Extracted records
..........

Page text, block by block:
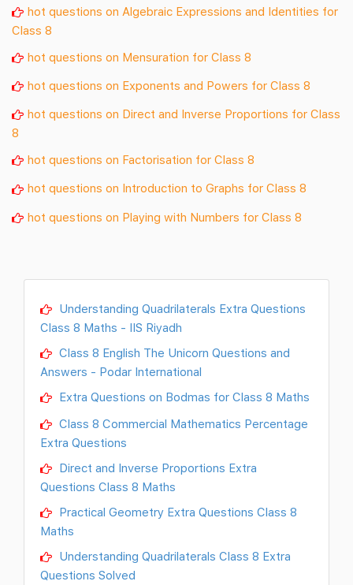
hot questions on Algebraic Expressions and Identities for
Class 8
hot questions on Mensuration for Class 8
hot questions on Exponents and Powers for Class 8
hot questions on Direct and Inverse Proportions for Class
8
hot questions on Factorisation for Class 8
hot questions on Introduction to Graphs for Class 8
hot questions on Playing with Numbers for Class 8
Understanding Quadrilaterals Extra Questions
Class 8 Maths - IIS Riyadh
Class 8 English The Unicorn Questions and
Answers - Podar International
Extra Questions on Bodmas for Class 8 Maths
Class 8 Commercial Mathematics Percentage
Extra Questions
Direct and Inverse Proportions Extra
Questions Class 8 Maths
Practical Geometry Extra Questions Class 8
Maths
Understanding Quadrilaterals Class 8 Extra
Questions Solved
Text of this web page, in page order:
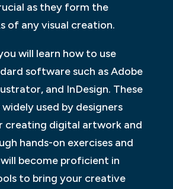
as they form the
of any visual creation.
will learn how to use
software such as Adobe
and InDesign. These
used by designers
creating digital artwork and
hands-on exercises and
become proficient in
to bring your creative

..........

[What the task asks]
Leave out the pictures and copy exactly the lines from the one with "Class 8 English The Unicorn Questions and" through the last line of the records above.

[Answer to this problem]
Class 8 English The Unicorn Questions and
Answers - Podar International
Extra Questions on Bodmas for Class 8 Maths
Class 8 Commercial Mathematics Percentage
Extra Questions
Direct and Inverse Proportions Extra
Questions Class 8 Maths
Practical Geometry Extra Questions Class 8
Maths
Understanding Quadrilaterals Class 8 Extra
Questions Solved
Text of this web page, in page order:
as they form the
of any visual creation.
will learn how to use
software such as Adobe
and InDesign. These
used by designers
creating digital artwork and
hands-on exercises and
become proficient in
to bring your creative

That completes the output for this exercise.